しかもそろいもそろってまるでかつてのままの美貌!
いやあ……引退前にこんな光景が見られるとは嬉しいですなあ!」
駐在隊長アウロディは無茶苦茶嬉しそうだった。
こいつはアーカネル系のダーク・エルフか、それだけに寿命も長めで、かつての白銀の騎士団の存在を知っているのだそうだ。
「そんなお世辞とか要らないからさっさと話をしなさいよ!
特にこの2人、もういい加減聞き飽きているんだからね!」
そう言われ、アムレイナとシャオリンは遠慮がちだった――定番のイジリ……。
内容についてはだいたいアーカネルにいる間でも聞いていた報告の通りだったが、
その背景については何とも大変なものだったようだ。
まず、ドミナントで起きている殺人事件などの問題は、
そもそも当時の風雲の騎士団や、さらには前の白銀の騎士団が活躍していた頃のアーカネルの関係者がターゲットとなっていた。
ちなみに、今回の被害者もそのうちの一人だそうだ。
そこまではわかっているのだが、それが何故ドミナントなのか? そこがイマイチわかっていなかった。

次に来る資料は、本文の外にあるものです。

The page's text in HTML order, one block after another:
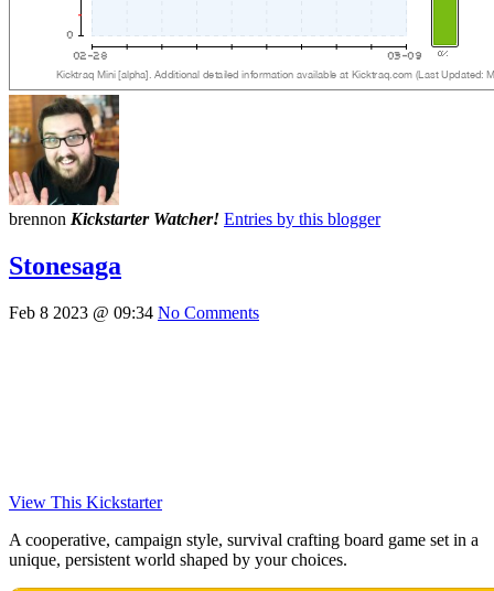
brennon Kickstarter Watcher! Entries by this blogger
Stonesaga
Feb 8 2023 @ 09:34 No Comments
View This Kickstarter
A cooperative, campaign style, survival crafting board game set in a
unique, persistent world shaped by your choices.
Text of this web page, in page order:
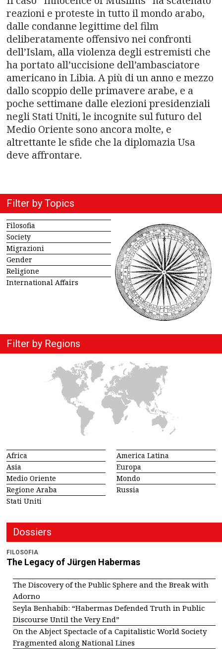
a
v
i
g
a
t
i
reazioni e proteste in tutto il mondo arabo,
dalle condanne legittime del film
deliberatamente offensivo nei confronti
dell’Islam, alla violenza degli estremisti che
ha portato all’uccisione dell’ambasciatore
americano in Libia. A più di un anno e mezzo
dallo scoppio delle primavere arabe, e a
poche settimane dalle elezioni presidenziali
negli Stati Uniti, le incognite sul futuro del
Medio Oriente sono ancora molte, e
altrettante le sfide che la diplomazia Usa
deve affrontare.
Filter by Topics
Filosofia
Society
Migrazioni
Gender
Religione
International Affairs
Filter by Regions
Africa
America Latina
Asia
Europa
Medio Oriente
Mondo
Regione Araba
Russia
Stati Uniti
Dossiers
FILOSOFIA
The Legacy of Jürgen Habermas
The Discovery of the Public Sphere and the Break with
Adorno
Seyla Benhabib: “Habermas Defended Truth in Public
Discourse Until the Very End”
On the Abject Spectacle of a Capitalistic World Society
Fragmented along National Lines
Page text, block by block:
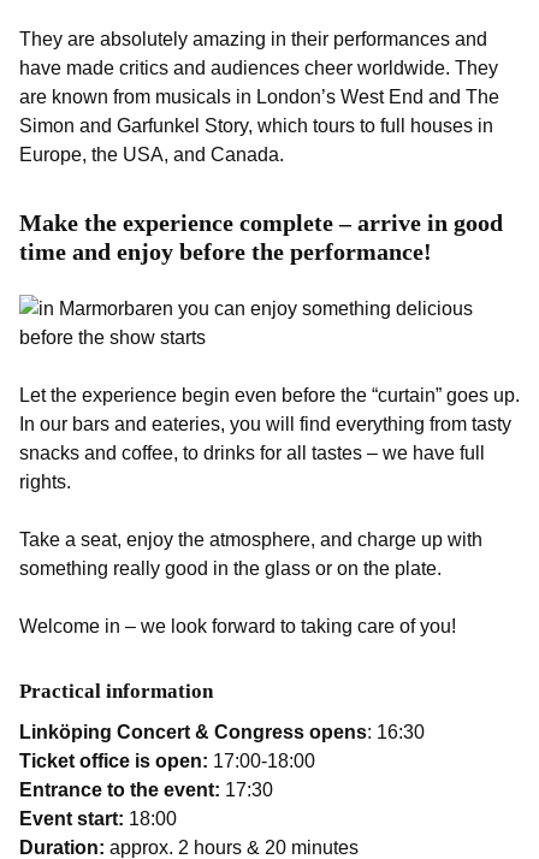
They are absolutely amazing in their performances and
have made critics and audiences cheer worldwide. They
are known from musicals in London’s West End and The
Simon and Garfunkel Story, which tours to full houses in
Europe, the USA, and Canada.
Make the experience complete – arrive in good
time and enjoy before the performance!
Let the experience begin even before the “curtain” goes up.
In our bars and eateries, you will find everything from tasty
snacks and coffee, to drinks for all tastes – we have full
rights.
Take a seat, enjoy the atmosphere, and charge up with
something really good in the glass or on the plate.
Welcome in – we look forward to taking care of you!
Practical information
Linköping Concert & Congress opens: 16:30
Ticket office is open: 17:00-18:00
Entrance to the event: 17:30
Event start: 18:00
Duration: approx. 2 hours & 20 minutes
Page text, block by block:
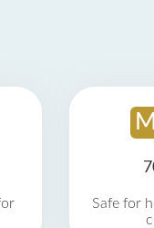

だが、その答えについては、一つの結論にたどり着いた、それは――
「レギナスさんですね、
風雲の騎士団結成からまもなくして――正確にはクロノリアに行った直後に受けた指令で亡くなっています」
アムレイナは頷いた。
「2年半後にですか――」
しかし、そこへナナルは――
「あの……本当に2年半後なんでしょうか?
風雲の騎士団は結成してすぐにクロノリア遠征を言い渡されています。
クロノリア遠征については1年もかからずにあの人は戻ってきていますが、
その後はリオルダートに行くといったっきり戻ってくることはありません。
確かに、戻ってきたときは2年半後に遺体で戻ってきて――」
そう言われてアウロディは両手を上げて答えた。
「そうですね、奥方がいらっしゃるというので話をしておきますか。
実は――レギナスさんはリオルダート遠征を言われたのですが、
急にドミナントに向かうことになったらしく、この地にきています。
実際にこの駐在所に顔を出すと、怪しいやつがいないかと訊いてきたのですが、
ある日彼はサンレイクのほとりで亡くなっていました――」
なんだって!? アムレイナたちは驚いていたが、ナナルは真剣な表情で聞いていた。
「そうですか……つまり、あの人は騎士団結成の年には亡くなっていたということですね――」
まさかの事実だった。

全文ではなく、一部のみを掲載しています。